Шрифт:
Интервал:
Закладка:
Вскоре после Рождества на Кнутсен-горд приехала Люсия. Россияне как раз тогда готовили «Юстус» к спуску на воду. И было вокруг корабля оживление: и много дела, и много суеты, и много разговоров. Датчанка Йоханна пришла к Ивану Месяцу и сказала, что с господином капитаном желала бы переговорить хозяинова дочь. Тогда Месяц поручил работы Копейке и Тойво, а сам пошел за Йоханной, и та привела его в дом, в гостиную, где возле камина его ожидала Люсия.

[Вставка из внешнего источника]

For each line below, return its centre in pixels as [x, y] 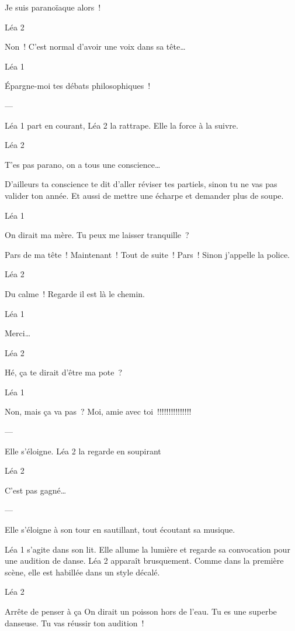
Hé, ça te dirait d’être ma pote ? [64, 372]
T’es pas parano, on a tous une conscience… [83, 164]
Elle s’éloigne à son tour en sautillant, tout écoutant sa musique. [120, 530]
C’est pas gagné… [36, 490]
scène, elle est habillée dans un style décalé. [82, 572]
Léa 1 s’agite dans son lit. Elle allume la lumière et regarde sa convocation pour [147, 549]
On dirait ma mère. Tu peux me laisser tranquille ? [97, 235]
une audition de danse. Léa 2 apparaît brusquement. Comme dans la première [144, 561]
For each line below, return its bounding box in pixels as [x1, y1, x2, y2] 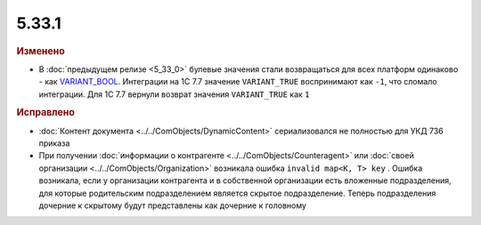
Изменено [16, 44, 66, 57]
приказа [38, 138, 70, 149]
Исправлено [16, 107, 75, 119]
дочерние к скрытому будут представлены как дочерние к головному [38, 200, 307, 211]
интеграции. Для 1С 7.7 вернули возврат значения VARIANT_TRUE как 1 [38, 89, 311, 100]
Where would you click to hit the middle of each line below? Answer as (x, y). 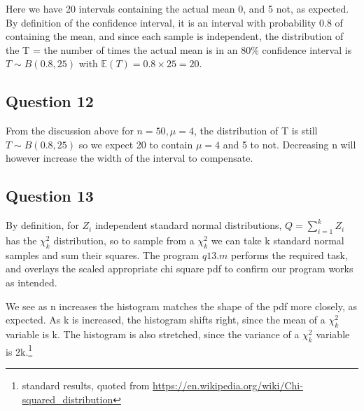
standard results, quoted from (86, 385)
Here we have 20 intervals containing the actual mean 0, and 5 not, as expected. (177, 8)
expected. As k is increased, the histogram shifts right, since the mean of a (166, 320)
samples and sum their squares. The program (103, 255)
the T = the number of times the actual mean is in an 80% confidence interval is (179, 49)
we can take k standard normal (278, 240)
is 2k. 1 (19, 350)
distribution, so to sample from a (124, 240)
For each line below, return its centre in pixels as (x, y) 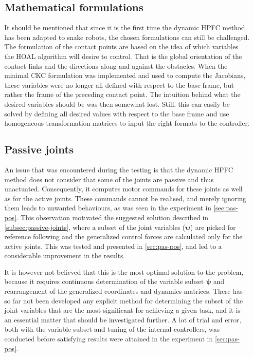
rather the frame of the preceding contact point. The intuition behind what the (123, 94)
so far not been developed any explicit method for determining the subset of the (124, 300)
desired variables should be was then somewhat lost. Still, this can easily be (117, 103)
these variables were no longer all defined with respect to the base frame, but (119, 85)
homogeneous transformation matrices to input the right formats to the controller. (127, 123)
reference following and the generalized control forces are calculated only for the (124, 236)
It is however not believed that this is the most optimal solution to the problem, (124, 272)
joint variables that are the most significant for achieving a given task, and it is (123, 310)
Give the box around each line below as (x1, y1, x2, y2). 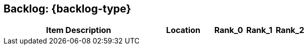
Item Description (46, 25, 112, 35)
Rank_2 (275, 25, 304, 35)
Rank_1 (246, 25, 273, 35)
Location (166, 25, 200, 35)
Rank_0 (214, 25, 243, 35)
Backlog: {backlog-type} (4, 2, 131, 15)
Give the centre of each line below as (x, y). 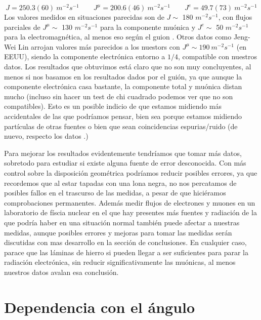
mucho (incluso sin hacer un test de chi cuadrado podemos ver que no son (119, 96)
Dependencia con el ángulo (100, 307)
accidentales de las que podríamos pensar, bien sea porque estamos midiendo (123, 116)
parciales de (22, 27)
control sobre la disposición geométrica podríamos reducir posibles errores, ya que (131, 172)
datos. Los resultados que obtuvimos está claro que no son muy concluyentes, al (128, 67)
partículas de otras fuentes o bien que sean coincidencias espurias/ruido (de (121, 126)
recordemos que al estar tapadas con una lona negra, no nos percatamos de (120, 183)
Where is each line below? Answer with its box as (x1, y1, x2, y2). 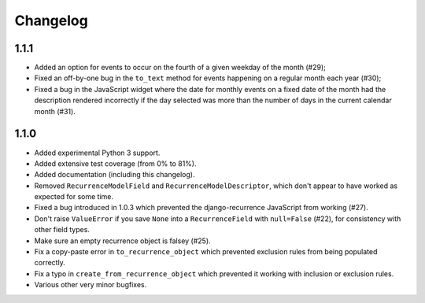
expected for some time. (34, 192, 114, 201)
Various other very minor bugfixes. (34, 280, 147, 290)
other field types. (34, 225, 91, 235)
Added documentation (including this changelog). (34, 170, 195, 179)
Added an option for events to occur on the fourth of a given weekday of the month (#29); (34, 63, 326, 72)
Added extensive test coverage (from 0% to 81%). (34, 158, 197, 168)
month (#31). (34, 106, 76, 116)
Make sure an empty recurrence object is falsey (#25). (34, 236, 212, 246)
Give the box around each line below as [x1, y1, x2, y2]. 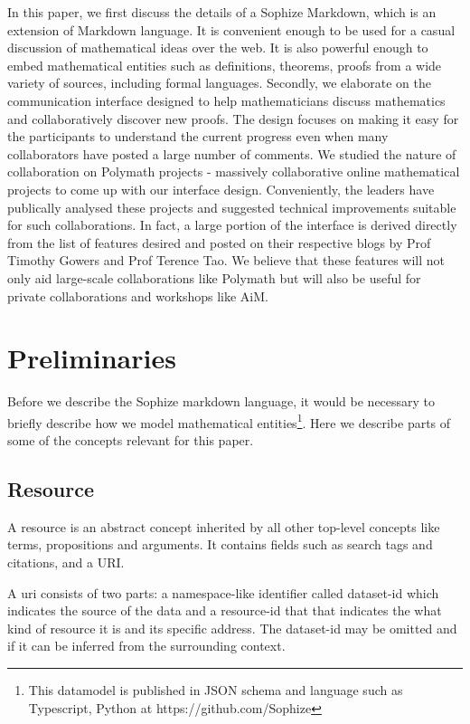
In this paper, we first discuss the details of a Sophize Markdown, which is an [7, 3, 437, 21]
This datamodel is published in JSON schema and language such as [28, 681, 403, 700]
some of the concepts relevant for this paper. [7, 431, 254, 450]
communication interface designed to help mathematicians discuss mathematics [7, 90, 446, 110]
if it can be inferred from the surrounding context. [7, 636, 286, 655]
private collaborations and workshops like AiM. [7, 286, 268, 305]
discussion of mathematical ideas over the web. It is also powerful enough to [7, 38, 428, 57]
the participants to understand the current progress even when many [7, 127, 389, 146]
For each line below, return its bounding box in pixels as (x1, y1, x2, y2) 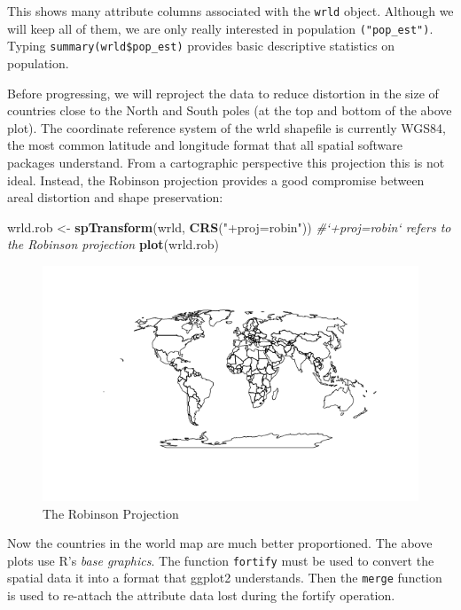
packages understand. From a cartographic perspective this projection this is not (7, 152, 445, 171)
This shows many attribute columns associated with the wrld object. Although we (7, 2, 454, 20)
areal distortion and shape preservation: (7, 188, 223, 207)
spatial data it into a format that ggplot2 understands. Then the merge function (7, 568, 442, 587)
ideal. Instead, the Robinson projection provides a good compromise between (7, 170, 425, 189)
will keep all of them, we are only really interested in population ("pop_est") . (7, 19, 434, 37)
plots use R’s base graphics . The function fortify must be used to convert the (7, 551, 434, 569)
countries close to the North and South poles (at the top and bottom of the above (7, 101, 452, 120)
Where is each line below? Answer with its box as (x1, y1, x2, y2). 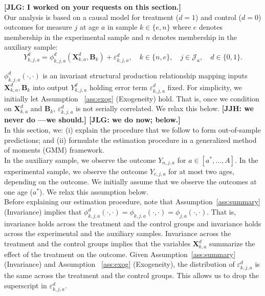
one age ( (4, 186, 33, 197)
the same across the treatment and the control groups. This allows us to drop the (4, 270, 259, 281)
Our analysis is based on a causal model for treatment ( (4, 11, 179, 22)
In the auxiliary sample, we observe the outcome (4, 154, 156, 165)
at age (79, 22, 99, 32)
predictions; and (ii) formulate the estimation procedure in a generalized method (4, 134, 257, 145)
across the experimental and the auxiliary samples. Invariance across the (4, 228, 231, 239)
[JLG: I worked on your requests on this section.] (4, 2, 181, 12)
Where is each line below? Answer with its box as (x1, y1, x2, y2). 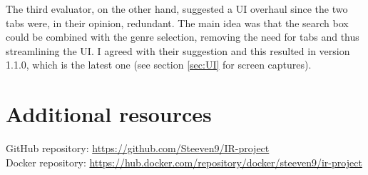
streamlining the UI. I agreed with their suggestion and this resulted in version (6, 43, 350, 58)
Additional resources (6, 99, 212, 129)
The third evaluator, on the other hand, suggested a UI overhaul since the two (6, 1, 348, 16)
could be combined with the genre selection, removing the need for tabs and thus (6, 29, 359, 44)
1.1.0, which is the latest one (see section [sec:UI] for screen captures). (6, 57, 312, 72)
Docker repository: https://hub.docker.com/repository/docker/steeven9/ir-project (6, 154, 362, 169)
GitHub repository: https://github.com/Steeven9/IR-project (6, 141, 270, 156)
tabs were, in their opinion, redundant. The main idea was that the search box (6, 15, 349, 30)
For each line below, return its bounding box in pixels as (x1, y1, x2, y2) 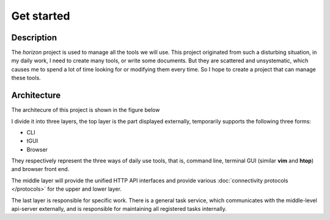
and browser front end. (11, 166, 70, 173)
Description (11, 32, 57, 43)
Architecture (11, 90, 61, 101)
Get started (11, 9, 70, 23)
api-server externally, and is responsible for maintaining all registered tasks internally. (11, 205, 227, 213)
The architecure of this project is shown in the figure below (11, 106, 160, 114)
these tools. (11, 74, 41, 82)
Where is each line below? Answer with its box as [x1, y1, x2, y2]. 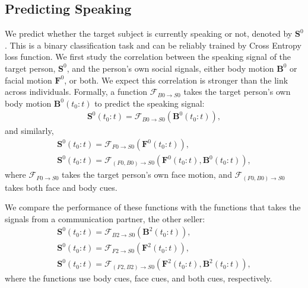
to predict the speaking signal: [94, 97, 205, 109]
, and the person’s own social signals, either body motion [66, 62, 274, 74]
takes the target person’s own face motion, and [62, 168, 232, 181]
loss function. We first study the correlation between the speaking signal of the [5, 50, 291, 63]
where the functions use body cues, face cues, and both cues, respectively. [5, 272, 272, 284]
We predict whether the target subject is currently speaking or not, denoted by [5, 27, 293, 40]
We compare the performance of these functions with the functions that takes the [5, 201, 301, 213]
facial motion [5, 73, 52, 86]
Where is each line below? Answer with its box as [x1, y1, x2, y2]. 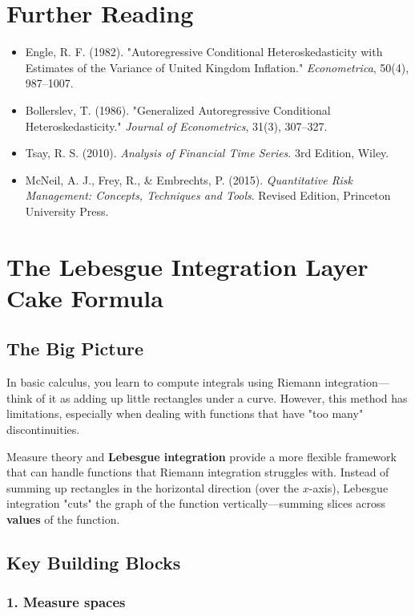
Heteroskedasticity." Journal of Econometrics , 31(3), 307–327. [25, 117, 328, 134]
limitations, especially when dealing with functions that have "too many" [6, 405, 364, 422]
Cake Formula [6, 281, 163, 314]
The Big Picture [6, 336, 144, 361]
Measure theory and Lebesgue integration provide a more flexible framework [6, 448, 397, 464]
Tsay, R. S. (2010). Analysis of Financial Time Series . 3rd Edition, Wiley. [25, 144, 389, 161]
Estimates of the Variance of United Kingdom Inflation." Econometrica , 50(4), [25, 59, 409, 75]
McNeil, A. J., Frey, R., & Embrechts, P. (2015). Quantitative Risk [25, 171, 353, 188]
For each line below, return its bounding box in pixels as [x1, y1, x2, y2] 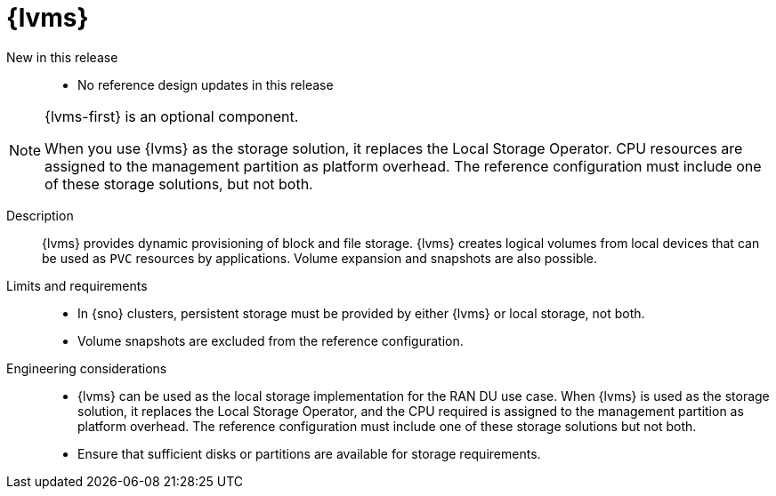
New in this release [6, 49, 118, 65]
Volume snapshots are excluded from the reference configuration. [77, 332, 464, 348]
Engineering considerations [6, 360, 167, 376]
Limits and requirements [6, 277, 148, 293]
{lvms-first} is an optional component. [44, 107, 299, 125]
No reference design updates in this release [77, 76, 334, 92]
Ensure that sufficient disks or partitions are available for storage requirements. [77, 445, 541, 461]
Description [6, 207, 74, 223]
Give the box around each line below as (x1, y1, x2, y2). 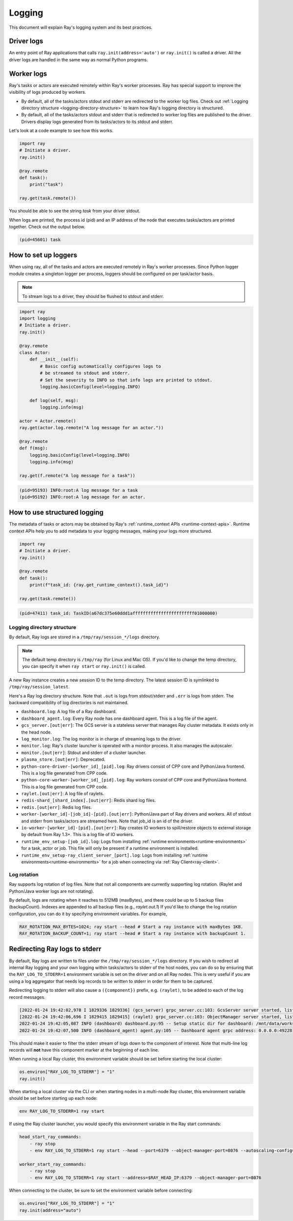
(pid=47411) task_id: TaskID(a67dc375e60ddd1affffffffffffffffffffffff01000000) (19, 610, 218, 616)
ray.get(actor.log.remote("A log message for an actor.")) (19, 425, 164, 431)
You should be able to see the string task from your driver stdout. (9, 208, 141, 214)
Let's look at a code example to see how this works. (9, 127, 113, 134)
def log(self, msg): (29, 398, 79, 403)
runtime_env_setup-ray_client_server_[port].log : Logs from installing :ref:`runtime (21, 852, 208, 858)
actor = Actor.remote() (19, 418, 77, 423)
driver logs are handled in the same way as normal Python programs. (9, 57, 148, 63)
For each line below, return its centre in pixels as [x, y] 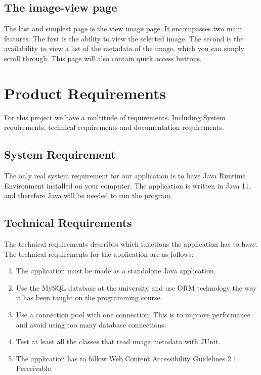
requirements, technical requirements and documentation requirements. [114, 127]
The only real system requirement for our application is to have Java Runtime [125, 176]
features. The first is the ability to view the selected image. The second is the [124, 38]
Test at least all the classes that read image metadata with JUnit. [118, 341]
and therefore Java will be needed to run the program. [88, 195]
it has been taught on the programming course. [89, 297]
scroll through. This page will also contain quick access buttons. [103, 58]
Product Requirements [85, 93]
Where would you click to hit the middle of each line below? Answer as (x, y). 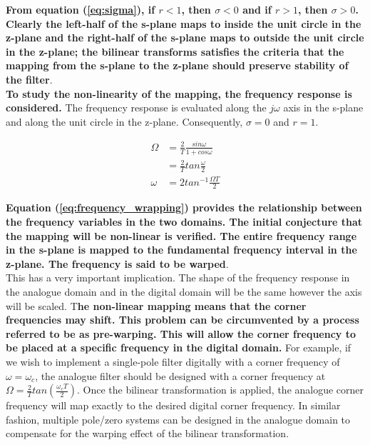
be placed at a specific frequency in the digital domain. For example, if (179, 347)
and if (257, 9)
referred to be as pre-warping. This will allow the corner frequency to (181, 333)
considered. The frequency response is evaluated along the (136, 107)
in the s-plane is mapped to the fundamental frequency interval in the (181, 250)
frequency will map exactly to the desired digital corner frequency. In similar (173, 405)
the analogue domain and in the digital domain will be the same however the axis (184, 292)
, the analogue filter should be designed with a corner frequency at (180, 375)
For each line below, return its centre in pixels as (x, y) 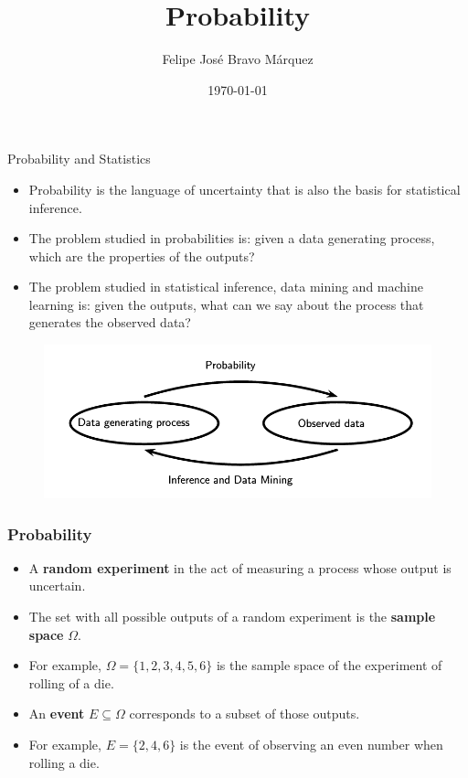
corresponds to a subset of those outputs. (245, 714)
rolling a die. (64, 762)
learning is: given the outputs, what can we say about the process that (226, 304)
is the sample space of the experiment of (329, 665)
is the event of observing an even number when (311, 744)
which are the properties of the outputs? (142, 256)
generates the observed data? (110, 322)
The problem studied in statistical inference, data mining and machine (226, 287)
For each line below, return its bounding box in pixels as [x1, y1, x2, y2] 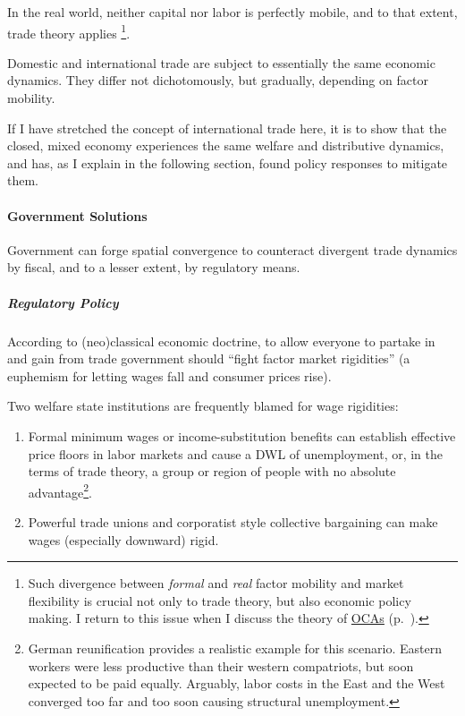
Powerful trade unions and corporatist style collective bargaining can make [28, 512, 438, 531]
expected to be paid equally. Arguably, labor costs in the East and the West [28, 674, 445, 693]
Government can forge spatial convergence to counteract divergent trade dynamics [7, 240, 458, 259]
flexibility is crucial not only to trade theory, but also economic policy [28, 591, 411, 609]
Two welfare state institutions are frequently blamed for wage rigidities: [7, 396, 399, 415]
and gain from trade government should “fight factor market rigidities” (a [7, 349, 410, 368]
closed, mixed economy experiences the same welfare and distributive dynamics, [7, 136, 444, 155]
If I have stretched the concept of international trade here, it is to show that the [7, 118, 447, 137]
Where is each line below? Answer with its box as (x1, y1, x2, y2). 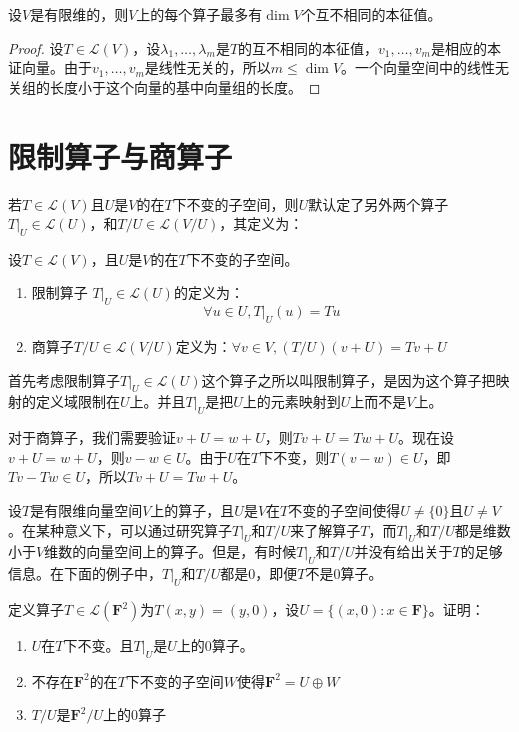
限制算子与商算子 (8, 135, 233, 176)
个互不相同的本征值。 (301, 4, 442, 24)
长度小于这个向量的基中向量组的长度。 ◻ (49, 76, 321, 97)
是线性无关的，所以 (144, 57, 271, 78)
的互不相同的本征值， (238, 37, 379, 58)
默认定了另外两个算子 (308, 193, 449, 214)
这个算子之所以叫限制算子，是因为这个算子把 (201, 369, 496, 390)
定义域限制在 (35, 391, 120, 412)
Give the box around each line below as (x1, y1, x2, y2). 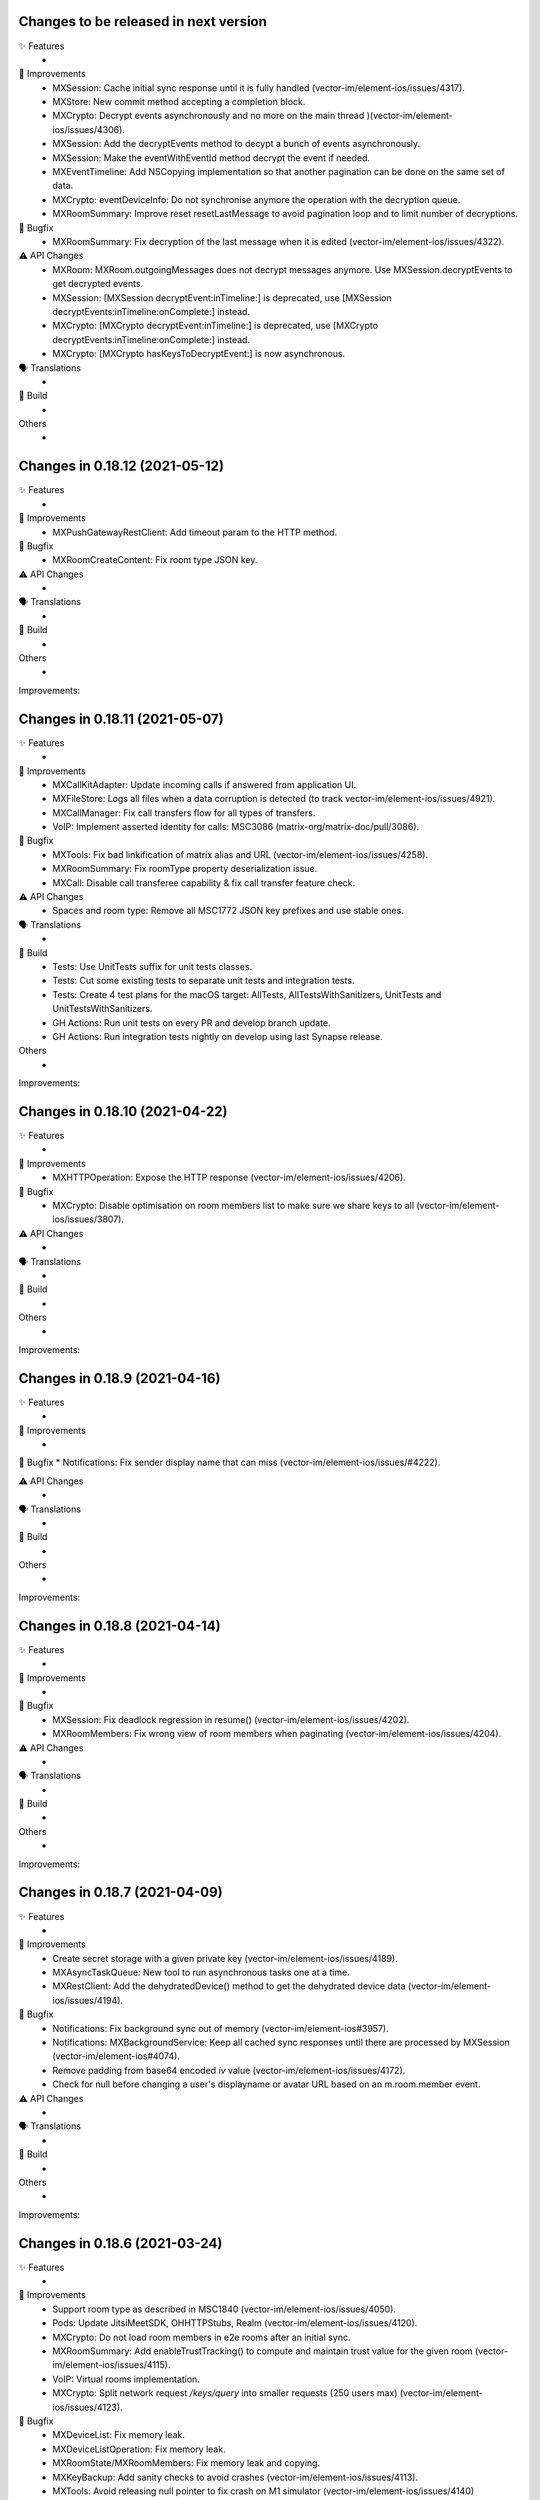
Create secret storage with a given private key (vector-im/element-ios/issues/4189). (52, 1952, 399, 1964)
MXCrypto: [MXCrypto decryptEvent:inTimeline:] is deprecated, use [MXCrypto (52, 320, 379, 332)
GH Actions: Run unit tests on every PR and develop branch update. (52, 1016, 331, 1029)
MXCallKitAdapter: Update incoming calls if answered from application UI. (52, 778, 357, 790)
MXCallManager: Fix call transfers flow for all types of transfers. (52, 806, 316, 819)
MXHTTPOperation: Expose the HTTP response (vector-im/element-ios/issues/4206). (52, 1171, 407, 1184)
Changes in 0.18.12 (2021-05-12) (18, 458, 225, 475)
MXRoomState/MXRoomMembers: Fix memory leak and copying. (52, 2457, 320, 2469)

Когда Йоханна вышла, Люсия пригласила Месяца сесть и заговорила о том, что приехала на хутор по делам (хотя какие могут быть серьезные дела у девицы за могучей спиной отца – одному Богу известно). Люсия, должно быть, испытывала некоторую неловкость от того, что позвала к себе в гостиную малознакомого ей человека, и потому немного волновалась. Говоря без умолку, она пыталась тем самым скрыть свое волнение… Она сказала, что вообще собирается поездить по Норвегии, хотя бы по разу навестить многочисленных родственников, а то ей уже кажутся несносными стены тронхеймского дома, особенно после отъезда Андреса, и она устала от священника-учителя с его скучным учением по книгам, и она возненавидела всех своих ухажеров и более других – нудного жениха Шриттмайера. А тут, сказала с очаровательным румянцем на лице Люсия, задержавшись на хуторе, она подумала, что имеет удобный случай повидать человека, одного из немногих, которые приятны ей и о котором она постоянно помнит.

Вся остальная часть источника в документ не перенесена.